In fact, it is easy to see (and follows from Corollary~\ref{cor:cOUisBraids})
that the only 1-component OU tangle is the trivial, making the failure
of Forollary~\ref{for:classification} quite spectacular.
\endpar{\ref{disc:froofs1}}

\begin{figure}
\def\rO{{\red O}}\def\rU{{\red U}}\def\b{{\color{black}$\bullet$}}
\resizebox{\linewidth}{!}{\input{figs/swirls.pdf_t}}
\caption{
  An attempt to fix a non-OU tangle diagram. In each step we use a
  single glide move to fix the first UO sequence encountered on strand
  1 (we mark it with a $\bullet$), but things get progressively more
  complicated. The O/U sequences below the diagrams are listed from the
  perspective of strand 1.
} \label{fig:swirls}
\end{figure}

\Needspace{17mm} % 16mm is not enough.
\parpic[r]{\input{figs/OmittedCase.pdf_t}}
\begin{discussion} Similarly, the froof of Theorem~\ref{thm:unique} is
faulty because one case of adjacent UO intervals (shown on the right)
is omitted. Yet in fact, Theorem~\ref{thm:unique} holds true as stated,
for if the piece on the right occurs within a tangle diagram, it cannot be
fixed to be OU using glide moves. This along with Theorem~\ref{thm:unique}
itself follow from Theorem~\ref{thm:acyclic}, proven in the next section.
\end{discussion}

\begin{discussion} The Separation of Tangles Forollary
(\ref{for:UniqueReduced}) is of course false as stated, but only
because it relies on the Gliding Fheorem (\ref{fhm:every}), and in
fact there is some truth in its froof. See Corollaries~\ref{cor:braids}
and~\ref{cor:vbraids}.
\end{discussion}

\begin{discussion} \label{disc:Options}
While the fheorems of this section are false, there is a bit of truth
in each of their froofs and it would be a shame to lose that bit for
the bit of falsehood in them. Can we still save something from this situation?

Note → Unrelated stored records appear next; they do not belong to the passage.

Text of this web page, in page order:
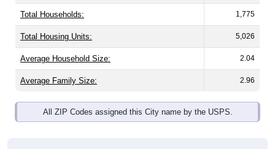
Total Households: 1,775
Total Housing Units: 5,026
Average Household Size: 2.04
Average Family Size: 2.96
All ZIP Codes assigned this City name by the USPS.
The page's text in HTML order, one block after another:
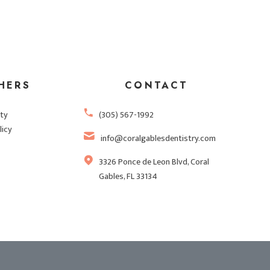
CONTACT
(305) 567-1992
info@coralgablesdentistry.com
3326 Ponce de Leon Blvd, Coral
Gables, FL 33134
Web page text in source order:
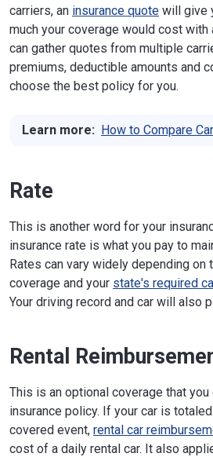
carriers, an insurance quote will give
much your coverage would cost with
can gather quotes from multiple
premiums, deductible amounts and
choose the best policy for you.
Learn more: How to Compare
Rate
This is another word for your
insurance rate is what you pay to
Rates can vary widely depending on
coverage and your state's required
Your driving record and car will also
Rental
This is an optional coverage that you
insurance policy. If your car is
covered event, rental car
cost of a daily rental car. It also
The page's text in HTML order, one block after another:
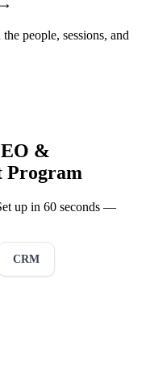
people, sessions, and
&
Program
up in 60 seconds —
CRM
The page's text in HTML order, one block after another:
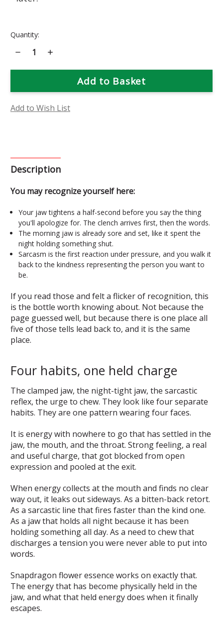
Current
Quantity:
Decrease
Quantity
Snapdragon
Increase
Snapdragon
Add to Wish List
Description
You may recognize yourself here:
Your jaw tightens a half-second before you say the thing
you'll apologize for. The clench arrives first, then the words.
The morning jaw is already sore and set, like it spent the
night holding something shut.
Sarcasm is the first reaction under pressure, and you walk it
back to the kindness representing the person you want to
be.
If you read those and felt a flicker of recognition, this
is the bottle worth knowing about. Not because the
page guessed well, but because there is one place all
five of those tells lead back to, and it is the same
place.
Four habits, one held charge
The clamped jaw, the night-tight jaw, the sarcastic
reflex, the urge to chew. They look like four separate
habits. They are one pattern wearing four faces.
It is energy with nowhere to go that has settled in the
jaw, the mouth, and the throat. Strong feeling, a real
and useful charge, that got blocked from open
expression and pooled at the exit.
When energy collects at the mouth and finds no clear
way out, it leaks out sideways. As a bitten-back retort.
As a sarcastic line that fires faster than the kind one.
As a jaw that holds all night because it has been
holding something all day. As a need to chew that
discharges a tension you were never able to put into
words.
Snapdragon flower essence works on exactly that.
The energy that has become physically held in the
jaw, and what that held energy does when it finally
escapes.
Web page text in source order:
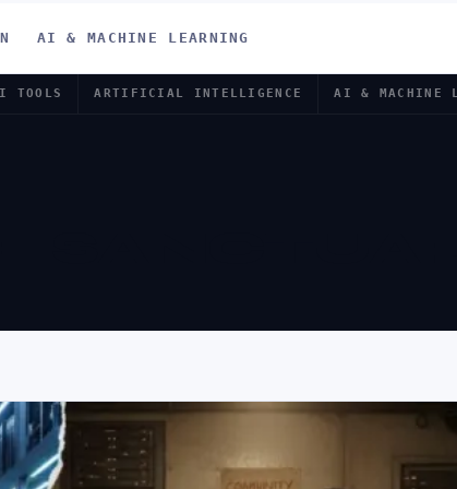
AI & MACHINE LEARNING
TOOLS ARTIFICIAL INTELLIGENCE AI & MACHINE
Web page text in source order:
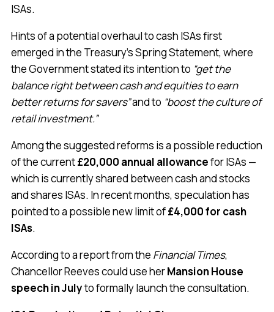
ISAs.
Hints of a potential overhaul to cash ISAs first
emerged in the Treasury’s Spring Statement, where
the Government stated its intention to “get the
balance right between cash and equities to earn
better returns for savers”and to “boost the culture of
retail investment.”
Among the suggested reforms is a possible reduction
of the current£20,000 annual allowancefor ISAs —
which is currently shared between cash and stocks
and shares ISAs. In recent months, speculation has
pointed to a possible new limit of£4,000 for cash
ISAs.
According to a report from the Financial Times,
Chancellor Reeves could use herMansion House
speech in Julyto formally launch the consultation.
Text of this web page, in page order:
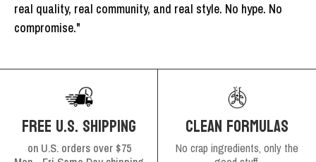
real quality, real community, and real style. No hype. No
compromise."
FREE U.S. SHIPPING
on U.S. orders over $75
CLEAN FORMULAS
No crap ingredients, only the
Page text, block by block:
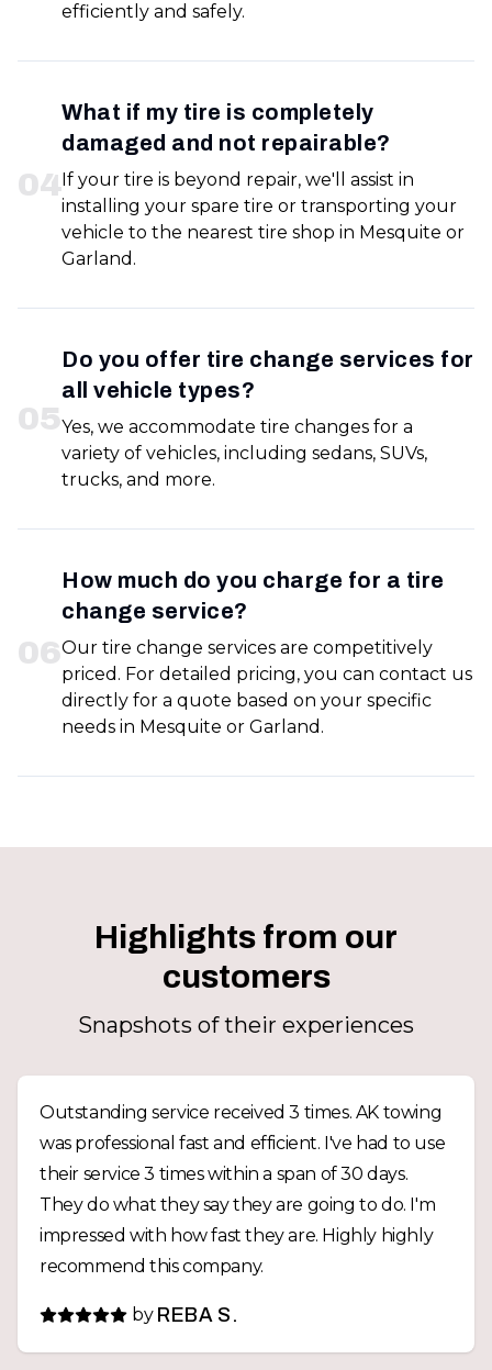
efficiently and safely.
04
What if my tire is completely
damaged and not repairable?
If your tire is beyond repair, we'll assist in
installing your spare tire or transporting your
vehicle to the nearest tire shop in Mesquite or
Garland.
05
Do you offer tire change services for
all vehicle types?
Yes, we accommodate tire changes for a
variety of vehicles, including sedans, SUVs,
trucks, and more.
06
How much do you charge for a tire
change service?
Our tire change services are competitively
priced. For detailed pricing, you can contact us
directly for a quote based on your specific
needs in Mesquite or Garland.
Highlights from our
customers
Snapshots of their experiences
Outstanding service received 3 times. AK towing
was professional fast and efficient. I've had to use
their service 3 times within a span of 30 days.
They do what they say they are going to do. I'm
impressed with how fast they are. Highly highly
recommend this company.
by REBA S.
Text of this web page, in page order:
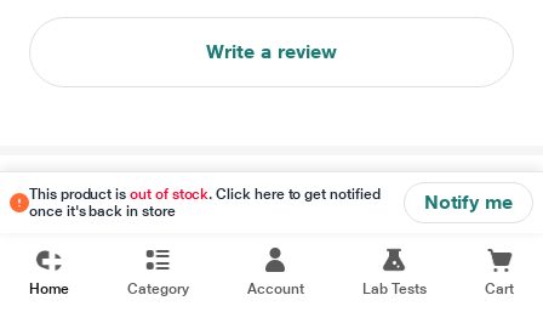
This product isout of stock. Click here to get notified
once it's back in store
Notify me
Write a review
Disclaimer
Home Category Account Lab Tests Cart
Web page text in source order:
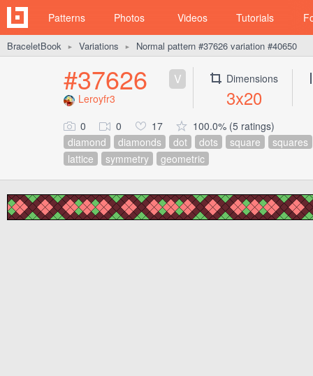
Patterns Photos Videos Tutorials
BraceletBook ► Variations ► Normal pattern #37626 variation #40650
#37626 V
Leroyfr3
Dimensions
3x20
0 0 17
100.0% (5 ratings)
diamond
diamonds dot dots square
squares
lattice
symmetry geometric
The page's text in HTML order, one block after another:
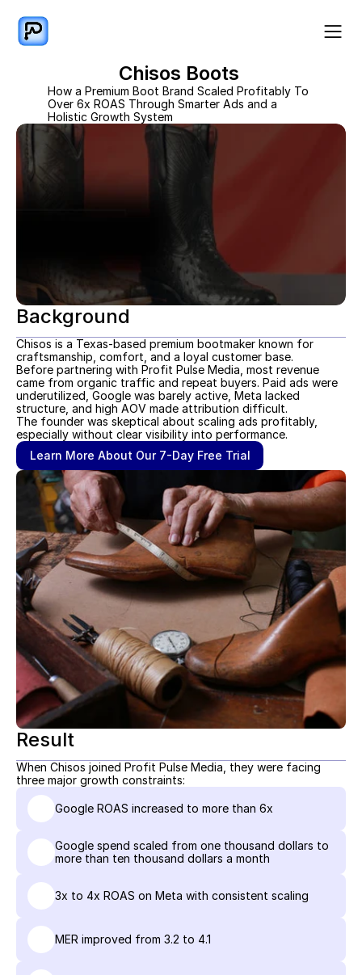
Chisos Boots
How a Premium Boot Brand Scaled Profitably To
Over 6x ROAS Through Smarter Ads and a
Holistic Growth System
Background
Chisos is a Texas-based premium bootmaker known for
craftsmanship, comfort, and a loyal customer base.
Before partnering with Profit Pulse Media, most revenue
came from organic traffic and repeat buyers. Paid ads were
underutilized, Google was barely active, Meta lacked
structure, and high AOV made attribution difficult.
The founder was skeptical about scaling ads profitably,
especially without clear visibility into performance.
Learn More About Our 7-Day Free Trial
Result
When Chisos joined Profit Pulse Media, they were facing
three major growth constraints:
Google ROAS increased to more than 6x
Google spend scaled from one thousand dollars to
more than ten thousand dollars a month
3x to 4x ROAS on Meta with consistent scaling
MER improved from 3.2 to 4.1
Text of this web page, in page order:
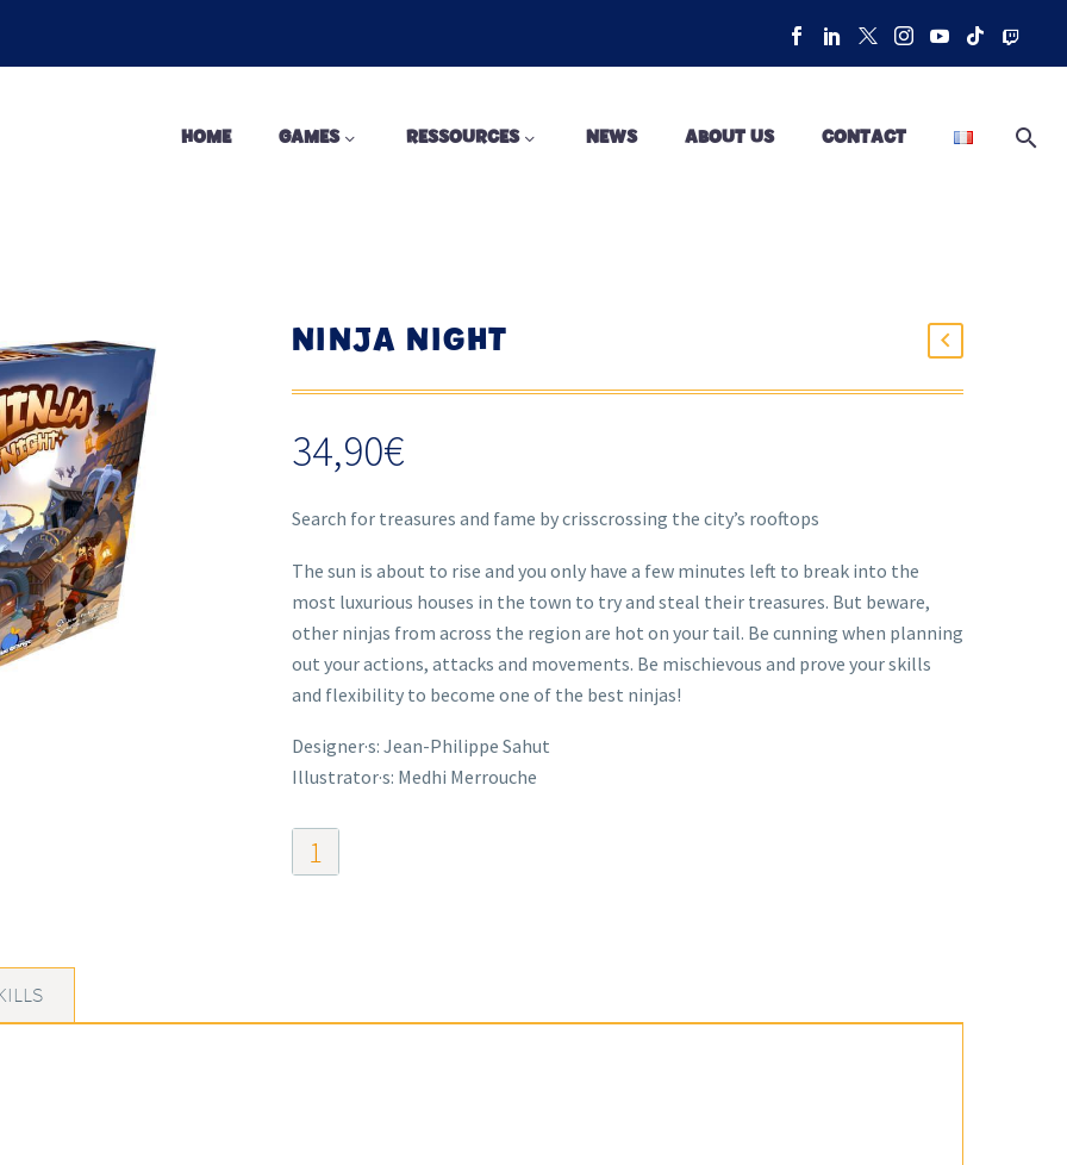
HOME GAMES RESSOURCES NEWS ABOUT US CONTACT
NINJA NIGHT
34,90€
Search for treasures and fame by crisscrossing the city’s rooftops
The sun is about to rise and you only have a few minutes left to break into the
most luxurious houses in the town to try and steal their treasures. But beware,
other ninjas from across the region are hot on your tail. Be cunning when planning
out your actions, attacks and movements. Be mischievous and prove your skills
and flexibility to become one of the best ninjas!
Designer·s: Jean-Philippe Sahut
Illustrator·s: Medhi Merrouche
Ninja
Night
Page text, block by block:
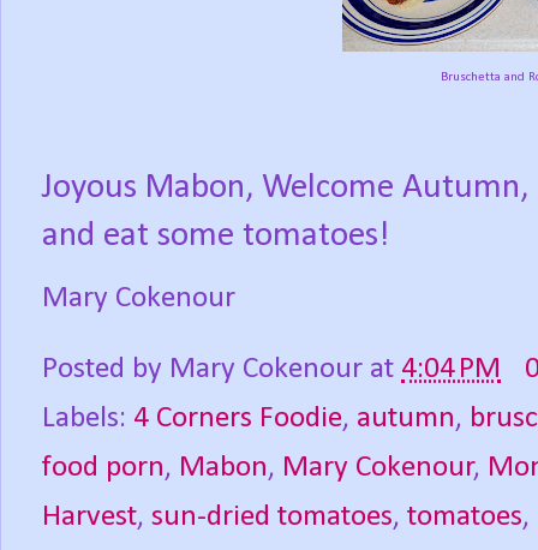
Bruschetta and
Joyous Mabon, Welcome Autumn,
and eat some tomatoes!
Mary Cokenour
Posted by Mary Cokenour at 4:04 PM
Labels: 4 Corners Foodie, autumn,
food porn, Mabon, Mary Cokenour,
Harvest, sun-dried tomatoes, tomatoes,
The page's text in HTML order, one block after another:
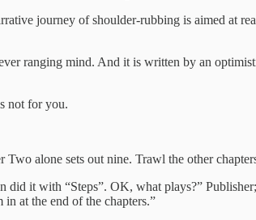
journey of shoulder-rubbing is aimed at
ranging mind. And it is written by an
not for you.
alone sets out nine. Trawl the other
it with “Steps”. OK, what plays?”
at the end of the chapters.”
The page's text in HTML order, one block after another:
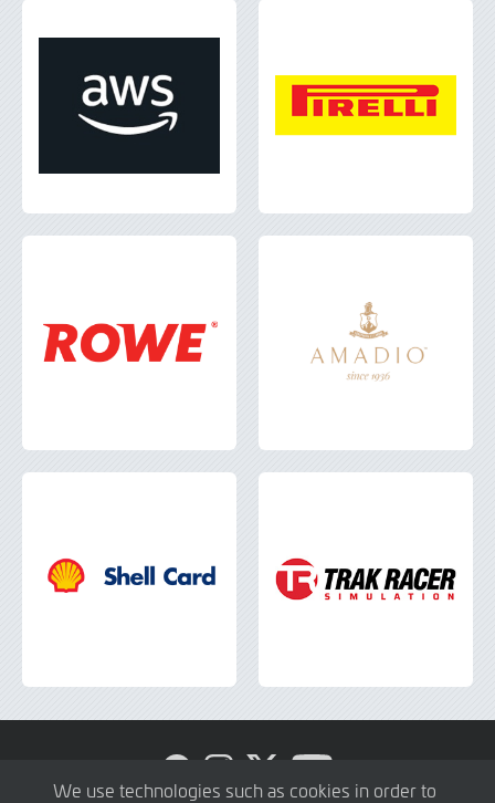
We use technologies such as cookies in order to
Visit
GTWC
Visit
GTWC
Visit
GTWC
Visit
GTWC
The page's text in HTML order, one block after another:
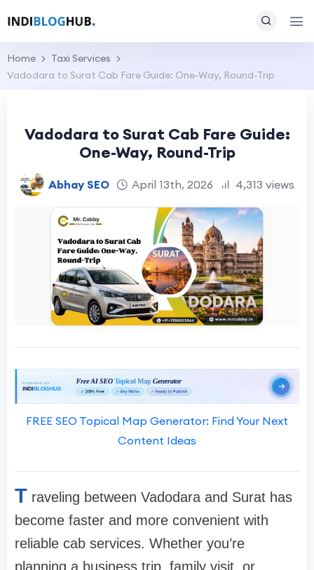
Home
Taxi Services
Vadodara to Surat Cab Fare Guide: One-Way, Round-Trip
Vadodara to Surat Cab Fare Guide:
One-Way, Round-Trip
Abhay SEO April 13th, 2026 4,313 views
FREE SEO Topical Map Generator: Find Your Next
Content Ideas
T raveling between Vadodara and Surat has
become faster and more convenient with
reliable cab services. Whether you’re
planning a business trip, family visit, or
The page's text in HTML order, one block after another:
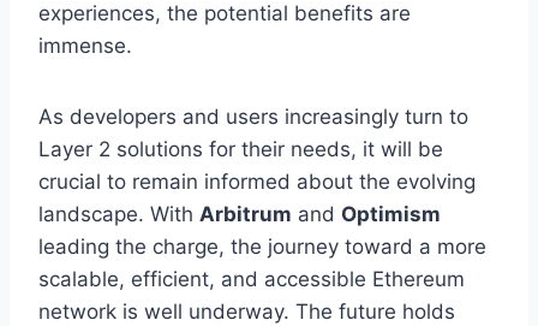
experiences, the potential benefits are
immense.
As developers and users increasingly turn to
Layer 2 solutions for their needs, it will be
crucial to remain informed about the evolving
landscape. With Arbitrum and Optimism
leading the charge, the journey toward a more
scalable, efficient, and accessible Ethereum
network is well underway. The future holds
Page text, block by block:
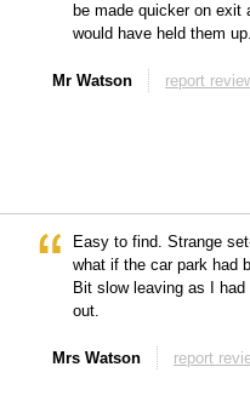
be made quicker on exit
would have held them up.
Mr Watson report
Easy to find. Strange
what if the car park had
Bit slow leaving as I
out.
Mrs Watson report
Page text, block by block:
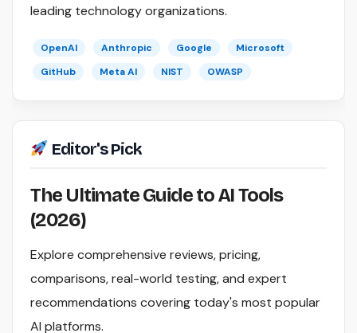
leading technology organizations.
OpenAI Anthropic Google
Microsoft
GitHub
Meta AI NIST OWASP
Editor's Pick
The Ultimate Guide to AI Tools
(2026)
Explore comprehensive reviews, pricing,
comparisons, real-world testing, and expert
recommendations covering today's most popular
AI platforms.
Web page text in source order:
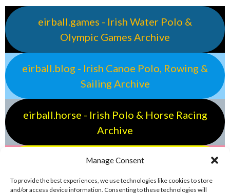
Manage Consent
To provide the best experiences, we use technologies like cookies to store
and/or access device information. Consenting to these technologies will
eirball.games - Irish Water Polo &
Olympic Games Archive
eirball.blog - Irish Canoe Polo, Rowing &
Sailing Archive
eirball.horse - Irish Polo & Horse Racing
Archive
eirball.bike - Irish Bicycle Polo & Bike
Sports Archive
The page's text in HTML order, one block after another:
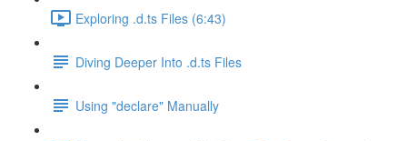
Exploring .d.ts Files (6:43)
Diving Deeper Into .d.ts Files
Using "declare" Manually
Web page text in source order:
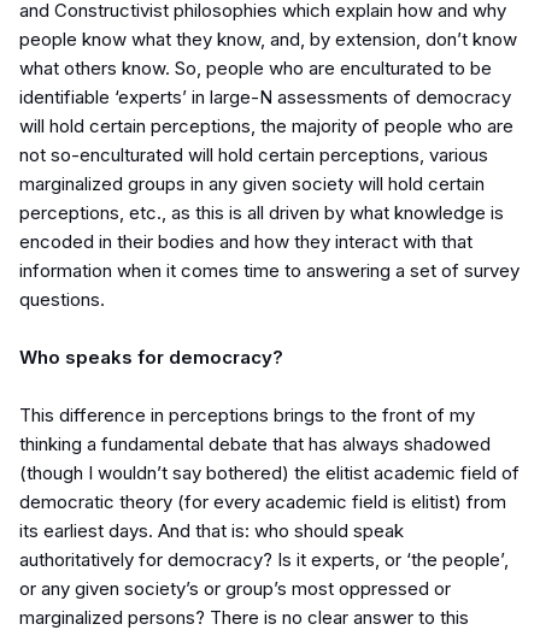
and Constructivist philosophies which explain how and why
people know what they know, and, by extension, don’t know
what others know. So, people who are enculturated to be
identifiable ‘experts’ in large-N assessments of democracy
will hold certain perceptions, the majority of people who are
not so-enculturated will hold certain perceptions, various
marginalized groups in any given society will hold certain
perceptions, etc., as this is all driven by what knowledge is
encoded in their bodies and how they interact with that
information when it comes time to answering a set of survey
questions.
Who speaks for democracy?
This difference in perceptions brings to the front of my
thinking a fundamental debate that has always shadowed
(though I wouldn’t say bothered) the elitist academic field of
democratic theory (for every academic field is elitist) from
its earliest days. And that is: who should speak
authoritatively for democracy? Is it experts, or ‘the people’,
or any given society’s or group’s most oppressed or
marginalized persons? There is no clear answer to this
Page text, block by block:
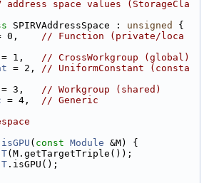
address space values (StorageCla
SPIRVAddressSpace : unsigned
{
0, // Function (private/loca
= 1, // CrossWorkgroup (global)
= 2, // UniformConstant (consta
= 3,
// Workgroup (shared)
= 4, // Generic
( const Module &M) {
T(M.getTargetTriple());
T .isGPU();
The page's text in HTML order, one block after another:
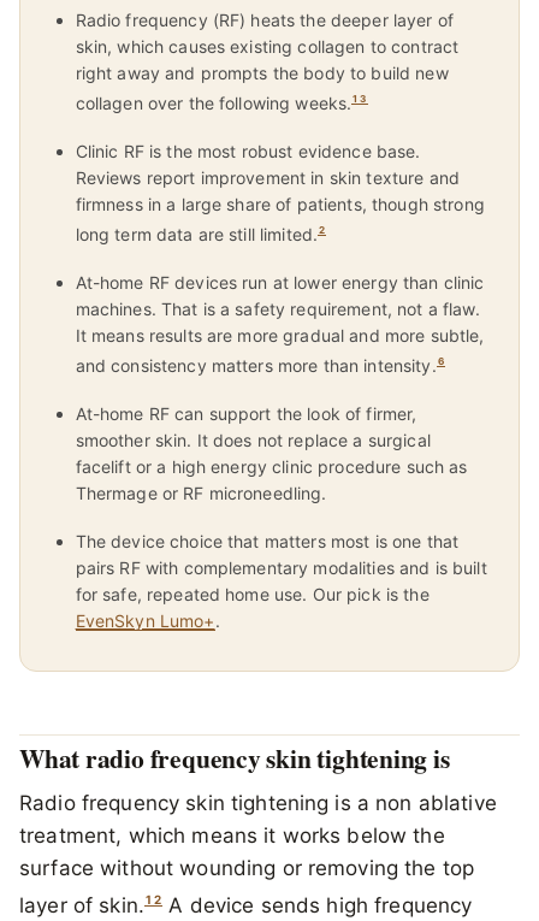
Radio frequency (RF) heats the deeper layer of
skin, which causes existing collagen to contract
right away and prompts the body to build new
collagen over the following weeks.1 3
Clinic RF is the most robust evidence base.
Reviews report improvement in skin texture and
firmness in a large share of patients, though strong
long term data are still limited.2
At-home RF devices run at lower energy than clinic
machines. That is a safety requirement, not a flaw.
It means results are more gradual and more subtle,
and consistency matters more than intensity. 6
At-home RF can support the look of firmer,
smoother skin. It does not replace a surgical
facelift or a high energy clinic procedure such as
Thermage or RF microneedling.
The device choice that matters most is one that
pairs RF with complementary modalities and is built
for safe, repeated home use. Our pick is the
EvenSkyn Lumo+.
What radio frequency skin tightening is
Radio frequency skin tightening is a non ablative
treatment, which means it works below the
surface without wounding or removing the top
layer of skin.1 2 A device sends high frequency
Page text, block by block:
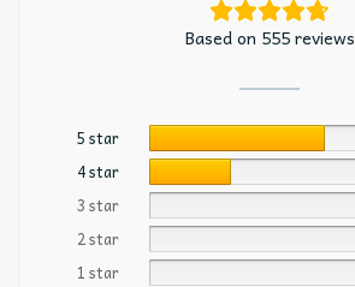
Based on 555 reviews
5 star
4 star
3 star
2 star
1 star
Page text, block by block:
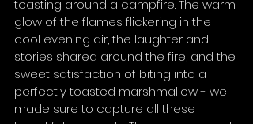
toasting around a campfire. The warm
glow of the flames flickering in the
cool evening air, the laughter and
stories shared around the fire, and the
sweet satisfaction of biting into a
perfectly toasted marshmallow - we
made sure to capture all these
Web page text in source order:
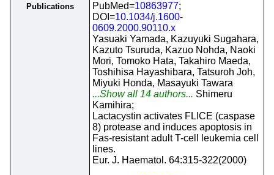
Publications
PubMed=10863977;
DOI=10.1034/j.1600-
0609.2000.90110.x
Yasuaki Yamada, Kazuyuki Sugahara,
Kazuto Tsuruda, Kazuo Nohda, Naoki
Mori, Tomoko Hata, Takahiro Maeda,
Toshihisa Hayashibara, Tatsuroh Joh,
Miyuki Honda, Masayuki Tawara
...Show all 14 authors... Shimeru
Kamihira;
Lactacystin activates FLICE (caspase
8) protease and induces apoptosis in
Fas-resistant adult T-cell leukemia cell
lines.
Eur. J. Haematol. 64:315-322(2000)
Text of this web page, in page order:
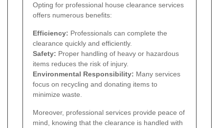
Opting for professional house clearance services
offers numerous benefits:
Efficiency: Professionals can complete the
clearance quickly and efficiently.
Safety: Proper handling of heavy or hazardous
items reduces the risk of injury.
Environmental Responsibility: Many services
focus on recycling and donating items to
minimize waste.
Moreover, professional services provide peace of
mind, knowing that the clearance is handled with

There are many options to consider. Perhaps things become true if
we restrict to some subsets of the set of all tangles? (Braids,
Section~\ref{ssec:classical}). Perhaps if we extend to some
superset? Perhaps if we consider some subset of a superset? (Virtual
braids, Section~\ref{ssec:virtual}). Perhaps we ought to look at some
form of a finite-type completion? Perhaps we should look at tangles
in manifolds? At quotients of the space of tangles? At images? At some
combinations of these options?

The overall theme of this paper is that it is worthwhile to explore
these options. In fact, 
many of these options have already been explored, each in a different
context and without the realization that these different contexts share
a common theme. See Section~\ref{sec:more}. \endpar{\ref{disc:Options}}
\end{discussion}